HenryThierry Henry followed the script to a tee last night when he came off the bench to score the winner against Leeds United on his second Arsenal 'debut'.
The Gunners legend is back in North London on loan from New York Red Bulls during the MLS off-season, and he hit his mark and delivered his lines on his return from the Big Apple with as much precision and finesse as any star on Broadway.
All of the platitudes about his 78th-minute winner that sends Arsenal into the fourth round of the FA Cup - "It had to be him", "He's rolling back the years", "Like he'd never been away" etc — may be about as clichéd and fawning as they come, but that does not make them any less fitting after the way he turned the Emirates Stadium into a cauldron of quasi-religious fervour last night.
Who would have thought that an FA Cup win over Championship opposition would have provided Arsenal fans with possibly their most joyous moment since Andrei Arshavin scored against Barcelona at the same end 11 months ago? The movement, the deft touch and the right-footed finish stroked low into the far corner all seemed to come from the French forward's muscle memory, so often had he repeated that same action with equal success during his glorious eight years at the club.
All that was missing was a tender embrace with Robert Pires by way of celebration, but instead the 34-year-old's unbridled joy at scoring upon his return was far more endearing than his cool Gallic posturing ever was.
With his old shaved head and his new beard Henry may look like rapper Common, but Arsenal fans will find that infinitely more preferable to Marouane Chamakh's continued resemblance to a baby giraffe. In 516 minutes of action for Arsenal this season in all competitions Chamakh — who has now departed for the African Cup of Nations where he will be representing Morocco — has scored one goal. It took Henry just 10 minutes to match his colleague's mark for the campaign.

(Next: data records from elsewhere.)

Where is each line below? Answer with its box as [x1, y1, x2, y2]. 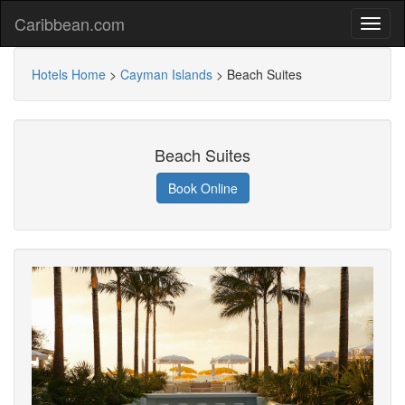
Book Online [167, 179, 238, 197]
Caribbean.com [14, 12, 125, 35]
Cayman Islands [120, 65, 212, 83]
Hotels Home [32, 65, 106, 83]

The initial signs that there will be plenty more where that came from over the next seven weeks or so look good, but Arsenal supporters must be careful not to be seduced by the illusion. Henry is one of the greatest players ever to grace the Premier League and he is Arsenal's all-time top goal scorer (227 after last night's effort), but he is also a player deemed a saleable asset by the same club four-and-a-half years ago.

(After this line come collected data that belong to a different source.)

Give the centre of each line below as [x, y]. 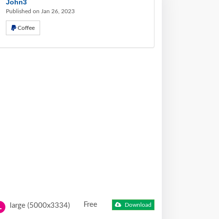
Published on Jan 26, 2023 [40, 11]
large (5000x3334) [39, 206]
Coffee [26, 28]
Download [138, 205]
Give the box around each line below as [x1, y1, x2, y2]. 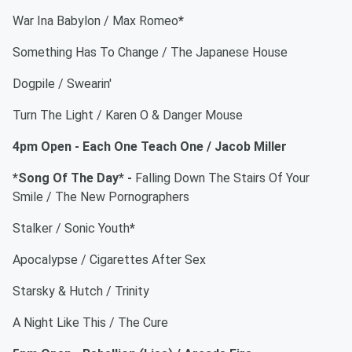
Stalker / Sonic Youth [13, 221, 130, 236]
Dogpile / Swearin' [13, 76, 112, 91]
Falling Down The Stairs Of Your [135, 170, 310, 185]
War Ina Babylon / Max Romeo [13, 13, 178, 28]
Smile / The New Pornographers [13, 189, 189, 204]
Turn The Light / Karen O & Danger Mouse [13, 108, 243, 123]
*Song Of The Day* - [13, 170, 135, 185]
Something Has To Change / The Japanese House [13, 45, 288, 60]
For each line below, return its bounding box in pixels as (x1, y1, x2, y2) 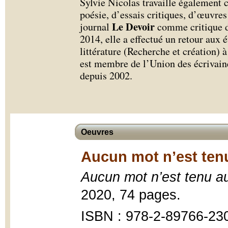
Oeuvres (81, 128, 113, 136)
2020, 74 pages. (81, 187, 181, 203)
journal (80, 20, 109, 34)
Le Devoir (109, 19, 155, 34)
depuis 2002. (80, 69, 136, 82)

As productive as his three years at Barcelona were (43 goals in 106 games, one Champions League and two league titles), Henry was never the same player after leading the Gunners to their first European Cup final in 2006. His 14 goals in 26 regular season games for the Red Bulls last season offer evidence that he is still able to perform, though that is no evidence that he will fire Arsenal back into the title race.
His deific aura will never be fully restored after his infamous double dribble against Republic of Ireland and France's subsequent meltdown at the 2010 World Cup.
Still, few in the red half of north London will be thinking about little else than enjoying having their hero back in town for one final hurrah which takes in matches against Manchester United, Milan and Tottenham. If Arsene Wenger gets his way, he will also have his former captain and talisman available for the second leg of the Champions League tie against the Rossoneri.
Never mind Arsenal fans: everyone who enjoys football should be pleased to see Henry back in the Premier League, but managing our expectations is key. Perhaps it would be better to try and regard him as a legendary player of equal stature at another club from abroad who just fancied dipping their toe into English football late in their career.
Unblinkered by his brilliant exploits of days gone by, that would be the best way to assess Henry's true value to Arsenal over the next few weeks. Though, of course, that's a lot easier than it sounds.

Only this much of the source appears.